> [Work to be completed]: A single number is wanted: how many lines of the data include the string "kitchen".

> [Extracted records]:
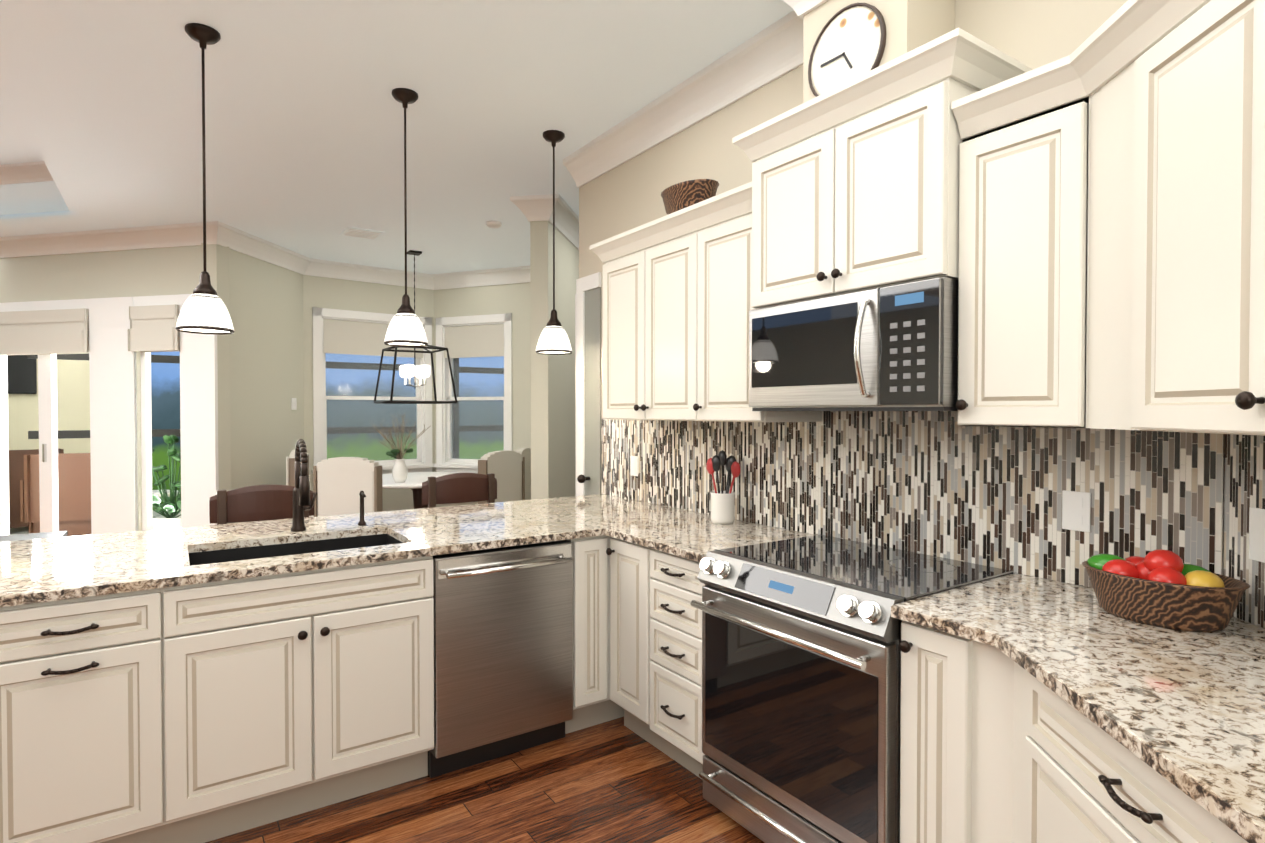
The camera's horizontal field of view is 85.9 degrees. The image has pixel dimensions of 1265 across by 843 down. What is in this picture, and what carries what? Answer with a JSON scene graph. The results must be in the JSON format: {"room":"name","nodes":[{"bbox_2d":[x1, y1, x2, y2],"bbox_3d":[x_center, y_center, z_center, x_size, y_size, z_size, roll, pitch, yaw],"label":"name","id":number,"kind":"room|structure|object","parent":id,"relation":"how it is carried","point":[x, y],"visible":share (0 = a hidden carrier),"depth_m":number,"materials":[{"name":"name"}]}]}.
{"room":"dining room and kitchen","nodes":[
{"label":"dining room and kitchen","id":0,"kind":"room"},
{"bbox_2d":[8,359,89,452],"bbox_3d":[-8.715,-0.200,8.665,3.840,3.000,0.100,-1,1,-34],"label":"wall","id":1,"kind":"structure","parent":0,"point":[73,394],"depth_m":9.26,"materials":[{"name":"beige paint"}]},
{"bbox_2d":[7,355,36,393],"bbox_3d":[-8.507,-0.661,8.700,1.330,0.800,0.056,-1,1,-34],"label":"tv","id":2,"kind":"object","parent":1,"relation":"attached to","point":[22,373],"visible":0.56,"depth_m":8.97,"materials":[{"name":"black"}]},
{"bbox_2d":[10,509,763,842],"bbox_3d":[-2.167,1.403,4.245,13.700,0.082,14.600,-1,1,-34],"label":"floor","id":3,"kind":"structure","parent":0,"point":[614,781],"depth_m":2.45,"materials":[{"name":"brown wood"}]},
{"bbox_2d":[0,531,66,541],"bbox_3d":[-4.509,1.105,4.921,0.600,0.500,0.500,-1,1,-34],"label":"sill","id":4,"kind":"structure","parent":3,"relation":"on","point":[16,537],"depth_m":5.04,"materials":[{"name":"white metal"}]},
{"bbox_2d":[8,449,63,527],"bbox_3d":[-7.481,0.821,8.219,0.850,0.970,0.920,1,1,41],"label":"chair","id":5,"kind":"object","parent":3,"relation":"on","point":[16,466],"visible":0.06,"depth_m":7.96,"materials":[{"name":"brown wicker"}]},
{"bbox_2d":[20,453,90,536],"bbox_3d":[-6.159,0.830,7.665,0.920,0.970,0.850,0,1,-19],"label":"chair","id":6,"kind":"object","parent":3,"relation":"on","point":[74,491],"visible":0.35,"depth_m":7.30,"materials":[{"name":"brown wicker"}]},
{"bbox_2d":[0,586,175,842],"bbox_3d":[-1.810,0.952,2.233,0.484,0.883,0.623,-1,1,-34],"label":"base cabinet","id":7,"kind":"object","parent":3,"relation":"on","point":[88,684],"depth_m":2.00,"materials":[{"name":"white paint"}]},
{"bbox_2d":[0,494,813,606],"bbox_3d":[-0.923,0.487,2.682,2.950,0.030,1.722,-1,1,-34],"label":"countertop","id":8,"kind":"structure","parent":7,"relation":"on","point":[32,571],"depth_m":2.72,"materials":[{"name":"stone"}]},
{"bbox_2d":[358,491,365,525],"bbox_3d":[-1.207,0.389,3.044,0.036,0.154,0.079,-1,1,-34],"label":"soap dispenser","id":9,"kind":"object","parent":8,"relation":"on","point":[362,494],"depth_m":3.05,"materials":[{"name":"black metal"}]},
{"bbox_2d":[706,450,739,523],"bbox_3d":[0.412,0.300,3.132,0.147,0.330,0.139,-1,1,-34],"label":"utensil crock","id":10,"kind":"object","parent":8,"relation":"on","point":[722,507],"visible":1,"depth_m":3.09,"materials":[{"name":"white ceramic"}]},
{"bbox_2d":[152,490,179,511],"bbox_3d":[-5.294,1.049,7.438,0.580,0.543,0.571,-1,1,-34],"label":"table","id":11,"kind":"object","parent":3,"relation":"on","point":[156,493],"visible":0.15,"depth_m":7.44,"materials":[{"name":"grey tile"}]},
{"bbox_2d":[152,435,180,529],"bbox_3d":[-4.774,0.728,7.059,0.789,1.191,0.860,-1,1,-34],"label":"plant","id":12,"kind":"object","parent":3,"relation":"on","point":[170,517],"visible":0.52,"depth_m":6.98,"materials":[{"name":"green plant"}]},
{"bbox_2d":[209,484,313,524],"bbox_3d":[-1.839,0.854,3.432,0.486,1.045,0.437,-1,1,-34],"label":"bar stool","id":13,"kind":"object","parent":3,"relation":"on","point":[264,502],"visible":0.33,"depth_m":3.50,"materials":[{"name":"brown wood"}]},
{"bbox_2d":[27,353,503,458],"bbox_3d":[-3.752,-0.714,9.595,7.219,4.000,0.060,-1,1,-34],"label":"cage","id":14,"kind":"object","parent":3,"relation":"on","point":[63,434],"visible":0.08,"depth_m":9.48,"materials":[{"name":"dark painted aluminum"},{"name":"screen mesh"}]},
{"bbox_2d":[286,449,313,518],"bbox_3d":[-3.019,0.800,6.673,0.595,1.059,0.560,0,1,-17],"label":"dining chair","id":15,"kind":"object","parent":3,"relation":"on","point":[290,470],"visible":0.08,"depth_m":6.34,"materials":[{"name":"grey fabric"}]},
{"bbox_2d":[313,457,382,516],"bbox_3d":[-2.270,0.814,5.702,0.530,1.059,0.550,0,1,6],"label":"dining chair","id":16,"kind":"object","parent":3,"relation":"on","point":[340,484],"visible":0.4,"depth_m":5.44,"materials":[{"name":"grey fabric"}]},
{"bbox_2d":[382,472,464,508],"bbox_3d":[-2.149,0.949,6.934,1.360,0.752,1.360,-1,1,-34],"label":"dining table","id":17,"kind":"object","parent":3,"relation":"on","point":[413,481],"visible":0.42,"depth_m":6.85,"materials":[{"name":"white wood"}]},
{"bbox_2d":[370,414,428,482],"bbox_3d":[-2.221,0.250,6.482,0.468,0.658,0.496,-1,1,-34],"label":"vase","id":18,"kind":"object","parent":17,"relation":"on","point":[399,472],"visible":1,"depth_m":6.44,"materials":[{"name":"white ceramic"}]},
{"bbox_2d":[422,473,496,507],"bbox_3d":[-0.979,0.844,4.123,0.486,1.045,0.437,-1,1,-34],"label":"bar stool","id":19,"kind":"object","parent":3,"relation":"on","point":[458,488],"visible":0.35,"depth_m":4.21,"materials":[{"name":"brown wood"}]},
{"bbox_2d":[428,540,572,777],"bbox_3d":[-0.651,0.949,2.967,0.594,0.868,0.646,-1,1,-34],"label":"dishwasher","id":20,"kind":"object","parent":3,"relation":"on","point":[503,651],"visible":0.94,"depth_m":2.73,"materials":[{"name":"silver metal"}]},
{"bbox_2d":[478,450,524,503],"bbox_3d":[-1.412,0.802,6.480,0.550,1.059,0.530,1,1,32],"label":"dining chair","id":21,"kind":"object","parent":3,"relation":"on","point":[506,468],"visible":0.4,"depth_m":6.35,"materials":[{"name":"grey fabric"}]},
{"bbox_2d":[477,448,530,503],"bbox_3d":[-1.319,0.797,6.841,0.550,1.059,0.530,0,1,6],"label":"dining chair","id":22,"kind":"object","parent":3,"relation":"on","point":[525,453],"visible":0.15,"depth_m":6.82,"materials":[{"name":"grey fabric"}]},
{"bbox_2d":[565,535,611,733],"bbox_3d":[-0.354,0.937,3.218,0.173,0.883,0.623,-1,1,-34],"label":"base cabinet","id":23,"kind":"object","parent":3,"relation":"on","point":[592,704],"depth_m":2.97,"materials":[{"name":"white paint"}]},
{"bbox_2d":[612,701,623,719],"bbox_3d":[-0.027,0.934,3.440,0.618,0.883,0.623,-1,1,-34],"label":"base cabinet","id":24,"kind":"object","parent":3,"relation":"on","point":[617,711],"depth_m":3.16,"materials":[{"name":"white paint"}]},
{"bbox_2d":[606,537,706,680],"bbox_3d":[0.329,0.942,2.915,0.630,0.883,0.691,-1,1,-34],"label":"base cabinet","id":25,"kind":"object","parent":3,"relation":"on","point":[654,623],"depth_m":2.74,"materials":[{"name":"white paint"}]},
{"bbox_2d":[691,534,1012,842],"bbox_3d":[0.694,0.930,2.275,0.711,0.926,0.780,-1,1,-34],"label":"range oven","id":26,"kind":"object","parent":3,"relation":"on","point":[801,671],"visible":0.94,"depth_m":2.07,"materials":[{"name":"silver metal"}]},
{"bbox_2d":[610,620,1247,842],"bbox_3d":[1.031,0.973,0.809,1.590,0.883,2.028,-1,1,-34],"label":"base cabinet","id":27,"kind":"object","parent":3,"relation":"on","point":[997,745],"depth_m":1.63,"materials":[{"name":"white paint"}]},
{"bbox_2d":[891,573,1264,842],"bbox_3d":[1.062,0.512,0.977,0.825,0.030,2.365,0,1,2],"label":"countertop","id":28,"kind":"structure","parent":27,"relation":"on","point":[1183,711],"depth_m":1.33,"materials":[{"name":"stone"}]},
{"bbox_2d":[1082,549,1249,631],"bbox_3d":[1.301,0.399,1.676,0.248,0.173,0.335,-1,1,-34],"label":"fruit basket","id":29,"kind":"object","parent":28,"relation":"on","point":[1168,589],"visible":1,"depth_m":1.60,"materials":[{"name":"wicker"}]},
{"bbox_2d":[0,0,792,273],"bbox_3d":[-2.812,-1.934,5.149,13.700,0.470,16.900,-1,1,-34],"label":"ceiling","id":30,"kind":"structure","parent":0,"point":[101,109],"depth_m":3.63,"materials":[{"name":"white paint"}]},
{"bbox_2d":[175,23,234,334],"bbox_3d":[-1.836,-1.026,2.912,0.216,1.281,0.216,-1,1,-34],"label":"pendant light","id":31,"kind":"object","parent":30,"relation":"hanging from","point":[204,310],"visible":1,"depth_m":2.88,"materials":[{"name":"white glass"}]},
{"bbox_2d":[340,226,384,239],"bbox_3d":[-2.450,-1.706,6.167,0.320,0.016,0.320,-1,1,-34],"label":"ceiling vent","id":32,"kind":"object","parent":30,"relation":"in","point":[362,233],"visible":1,"depth_m":6.13,"materials":[{"name":"white metal"}]},
{"bbox_2d":[384,88,427,346],"bbox_3d":[-1.162,-1.034,3.481,0.216,1.281,0.216,-1,1,-34],"label":"pendant light","id":33,"kind":"object","parent":30,"relation":"hanging from","point":[405,328],"visible":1,"depth_m":3.45,"materials":[{"name":"white glass"}]},
{"bbox_2d":[0,0,827,289],"bbox_3d":[-4.207,-1.787,4.072,10.322,0.530,13.924,-1,1,-34],"label":"crown molding","id":34,"kind":"structure","parent":30,"relation":"attached to","point":[768,55],"depth_m":5.15,"materials":[{"name":"white wood"}]},
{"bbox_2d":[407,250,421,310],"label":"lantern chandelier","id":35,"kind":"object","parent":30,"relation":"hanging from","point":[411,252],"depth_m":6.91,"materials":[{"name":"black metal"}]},
{"bbox_2d":[374,345,456,403],"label":"lantern chandelier","id":36,"kind":"object","parent":30,"relation":"hanging from","point":[408,371],"depth_m":6.86,"materials":[{"name":"black metal"}]},
{"bbox_2d":[486,221,501,227],"bbox_3d":[-1.194,-1.692,5.843,0.136,0.035,0.136,-1,1,-34],"label":"smoke detector","id":37,"kind":"object","parent":30,"relation":"attached to","point":[493,224],"visible":1,"depth_m":5.80,"materials":[{"name":"white plastic"}]},
{"bbox_2d":[536,130,571,354],"bbox_3d":[-0.462,-1.042,3.990,0.216,1.281,0.216,-1,1,-34],"label":"pendant light","id":38,"kind":"object","parent":30,"relation":"hanging from","point":[553,339],"visible":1,"depth_m":3.95,"materials":[{"name":"white glass"}]},
{"bbox_2d":[0,0,1224,567],"bbox_3d":[-2.256,-0.150,3.533,12.620,3.050,13.397,-1,1,-34],"label":"wall","id":39,"kind":"structure","parent":0,"point":[264,362],"depth_m":6.00,"materials":[{"name":"beige paint"}]},
{"bbox_2d":[0,304,179,355],"bbox_3d":[-5.081,-0.831,6.258,2.253,0.402,0.145,0,1,13],"label":"shades","id":40,"kind":"object","parent":39,"relation":"attached to","point":[66,331],"visible":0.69,"depth_m":6.23,"materials":[{"name":"grey fabric"}]},
{"bbox_2d":[0,294,218,535],"bbox_3d":[-4.939,0.105,6.293,2.690,2.460,0.130,0,1,13],"label":"door frame","id":41,"kind":"structure","parent":39,"relation":"attached to","point":[113,432],"depth_m":6.17,"materials":[{"name":"white wood"}]},
{"bbox_2d":[291,398,296,409],"bbox_3d":[-3.533,-0.184,7.092,0.012,0.124,0.084,0,1,5],"label":"light switch","id":42,"kind":"object","parent":39,"relation":"attached to","point":[293,403],"visible":1,"depth_m":7.08,"materials":[{"name":"white plastic"}]},
{"bbox_2d":[312,307,512,473],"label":"window","id":43,"kind":"structure","parent":39,"relation":"in","point":[345,332],"depth_m":7.90,"materials":[{"name":"white"}]},
{"bbox_2d":[575,272,600,495],"bbox_3d":[-0.230,0.217,4.390,0.150,2.290,0.295,-1,1,-34],"label":"door frame","id":44,"kind":"structure","parent":39,"relation":"attached to","point":[587,283],"depth_m":4.41,"materials":[{"name":"white wood"}]},
{"bbox_2d":[577,287,600,494],"bbox_3d":[-0.286,0.260,4.288,0.095,2.188,0.188,-1,1,-34],"label":"pantry door","id":45,"kind":"structure","parent":39,"relation":"in","point":[591,478],"depth_m":4.29,"materials":[{"name":"grey wood"}]},
{"bbox_2d":[590,181,821,421],"bbox_3d":[0.278,-0.462,3.181,0.386,0.913,1.224,-1,1,-34],"label":"upper cabinet","id":46,"kind":"object","parent":39,"relation":"attached to","point":[677,296],"visible":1,"depth_m":2.98,"materials":[{"name":"white paint"}]},
{"bbox_2d":[661,179,718,213],"bbox_3d":[0.261,-0.990,3.122,0.212,0.144,0.339,-1,1,-34],"label":"decorative bowl","id":47,"kind":"object","parent":46,"relation":"on","point":[680,196],"visible":0.52,"depth_m":3.02,"materials":[{"name":"wood"}]},
{"bbox_2d":[808,3,886,96],"bbox_3d":[0.734,-1.268,2.349,0.016,0.320,0.320,-1,1,-34],"label":"wall clock","id":48,"kind":"object","parent":39,"relation":"attached to","point":[850,43],"visible":0.77,"depth_m":2.33,"materials":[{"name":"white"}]},
{"bbox_2d":[732,28,1032,308],"bbox_3d":[0.814,-0.745,2.332,0.446,0.650,0.894,-1,1,-34],"label":"upper cabinet","id":49,"kind":"object","parent":39,"relation":"attached to","point":[855,184],"visible":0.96,"depth_m":2.12,"materials":[{"name":"white paint"}]},
{"bbox_2d":[749,277,958,410],"bbox_3d":[0.793,-0.225,2.325,0.472,0.378,0.766,-1,1,-34],"label":"microwave","id":50,"kind":"object","parent":49,"relation":"attached to","point":[892,348],"visible":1,"depth_m":2.11,"materials":[{"name":"silver metal"}]},
{"bbox_2d":[602,411,1264,627],"bbox_3d":[0.577,0.372,2.024,1.206,0.850,4.492,-1,1,-34],"label":"tile backsplash","id":51,"kind":"structure","parent":39,"relation":"attached to","point":[943,484],"depth_m":2.26,"materials":[{"name":"tile"}]},
{"bbox_2d":[630,456,637,475],"bbox_3d":[0.009,0.256,3.909,0.008,0.115,0.075,-1,1,-34],"label":"electrical outlet plate","id":52,"kind":"object","parent":51,"relation":"attached to","point":[633,465],"visible":1,"depth_m":3.90,"materials":[{"name":"white plastic"}]},
{"bbox_2d":[1062,490,1090,531],"bbox_3d":[1.304,0.263,1.997,0.008,0.115,0.075,-1,1,-34],"label":"electrical outlet plate","id":53,"kind":"object","parent":51,"relation":"attached to","point":[1076,509],"visible":1,"depth_m":1.99,"materials":[{"name":"white plastic"}]},
{"bbox_2d":[1249,507,1264,562],"bbox_3d":[1.482,0.269,1.591,0.010,0.124,0.084,0,1,5],"label":"switch plate","id":54,"kind":"object","parent":51,"relation":"attached to","point":[1256,534],"visible":1,"depth_m":1.61,"materials":[{"name":"white plastic"}]},
{"bbox_2d":[951,76,1018,426],"bbox_3d":[1.179,-0.443,1.883,0.349,0.913,0.380,-1,1,-34],"label":"upper cabinet","id":55,"kind":"object","parent":39,"relation":"attached to","point":[987,119],"depth_m":1.87,"materials":[{"name":"white paint"}]},
{"bbox_2d":[1019,0,1222,433],"bbox_3d":[1.243,-0.432,1.092,0.733,0.913,0.795,-1,1,-34],"label":"upper cabinet","id":56,"kind":"object","parent":39,"relation":"attached to","point":[1112,222],"depth_m":1.53,"materials":[{"name":"white paint"}]},
{"bbox_2d":[1215,0,1264,435],"bbox_3d":[1.054,-0.431,0.918,0.251,0.909,0.302,-1,1,-34],"label":"upper cabinet","id":57,"kind":"object","parent":39,"relation":"attached to","point":[1240,394],"depth_m":1.19,"materials":[{"name":"white paint"}]},
{"label":"outside","id":58,"kind":"structure","parent":0,"visible":0},
{"bbox_2d":[151,351,503,509],"bbox_3d":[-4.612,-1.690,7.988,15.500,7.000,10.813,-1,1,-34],"label":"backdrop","id":59,"kind":"structure","parent":58,"point":[165,392],"depth_m":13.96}
]}

> [The answer]: 2